To take on this problem lets look at creating a simple file system first.
Simple File System
Our simple file system will just be considered an array of sectors.
If we want a file we just put it in the first available section of memory.
Also have a region to hold file metadata. A directory is 256 bytes which is an array of
dir entries which contain info about where the files are.
There are no breaking of files, they are stored contiguously.
Problems
-
Fragmentation:
-
Internal Fragmentation: This is the wasted bytes in a sector that a file doesn't use.
-
External Fragmentation: This is the problem caused by storing the files contiguously. If there is a file
placed in the middle of our file system and we want to add a file thats bigger than space on either side of the file
we can't add it even though in reality there is enough free space its just split by the middle file.
-
We need to know the size of a file upon creation since we store them contiguously.
-
We have an upper limit on the number of files limited by our metadata section.
Advanced File System Technology
FAT File System
Goal
Want to kill the external fragmentation problem and the preallocating (atleast for data).
Details
File
Allocation
Table
So we have the following divisions:
Boot Sector | Super Block | FAT | ............ data ........... |
Boot Sector
We didn't learn this piece of the filesystem but here is a link:
Boot sector explanation
Super Block
This contains metadata about the file system.
These include the size of the file system, the version number, and other assorted data.
The Super Block has a fixed size.
File Allocation Table
A FAT is an array of block numbers. For each 4Kib block in our file system we have an entry in the FAT.
Each entry is either a 0 => EOF , -1 => Free Block, N : Block number of next block in the file we are looking at.
This creates a linked list of storage. With the next pointers being the block numbers in the FAT.
This solves the problem of external fragmentation. Since we can string non-contigous blocks of memory together for a single file.
Data
This is just the actual file data.
Directory
A directory is a file whose contents are an array of directory entries.
A directory entry contains a name, a size, and the index of the first block in the file.

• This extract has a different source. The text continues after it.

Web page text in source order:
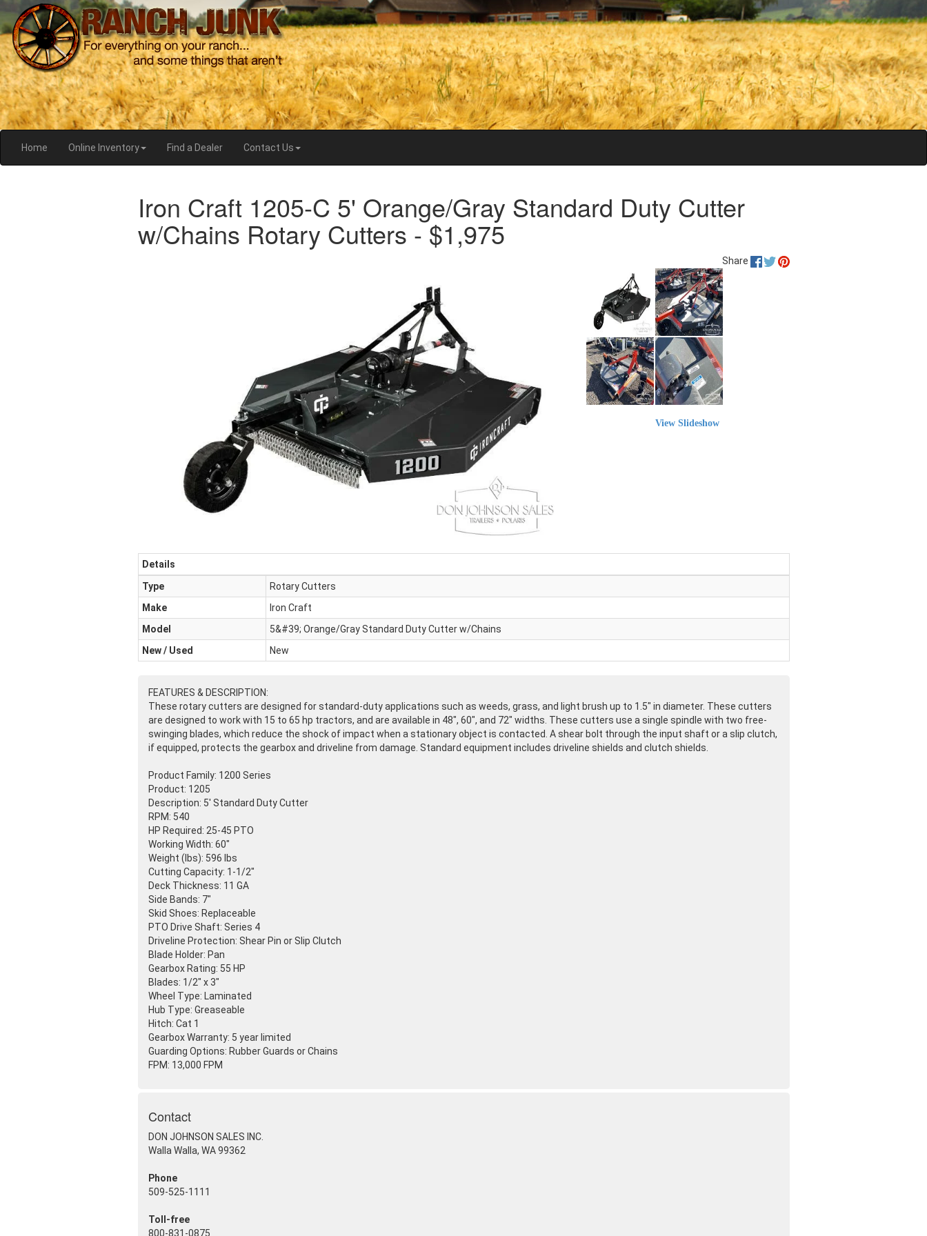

...Name... | Size | Block index in FAT |
We also need a root directory. This is simple just have it be the first entry in the FAT.
Issues
-
We assumed that the FAT was storable in RAM but this isn't scalable since as the number of blocks increases
so does the number of required FAT entries. So our FAT increases with the number of sectors.
-
Contiguous allocation is desirable. This is clearly possible early on, but as we add and remove
files our disk gets fragmented and we can't get contiguous allocation as easily.
-
lseek(fd, N, SEEK_SET); Is now an O(N) operation because we have to traverse the linked list looking
for the correct block. Which will require the disk arm to move around the FAT if it isn't in RAM.
-
Rename doesn't work since we need to write in two different directories.
We can fix all this by introducing a new file system approach.
Inode Idea
Static Data Structures
As with the FAT we have a boot sector and a super block, but the difference is the
inode table.
The inode table contains all the memory to hold all the files that will exist. This is a parameter
set upon file creation.
Inode
An inode is an on disk data structure for each file in our file system.
This is all preallocated, which means there is a max number of files our
file system can have upon creation.
It has the following structure.
-
A File size.
-
A link count.
-
A type.
-
Premissions.
-
10 Direct Blocks - Block numbers telling which blocks contain file data.
-
An Indirect Block - A block containing a block number.
-
A Doubly Indirect Block - A block to a block containing a block number.
Improvements
lseek(...) is now O(1) because we can just find the block by offset into the file.
But we still need to fix the other 3 problems specified earlier.
As an aside, the Berkeley File System also includes a block bit map, which says
if a block is free or not. This helps encourage contiguous allocation.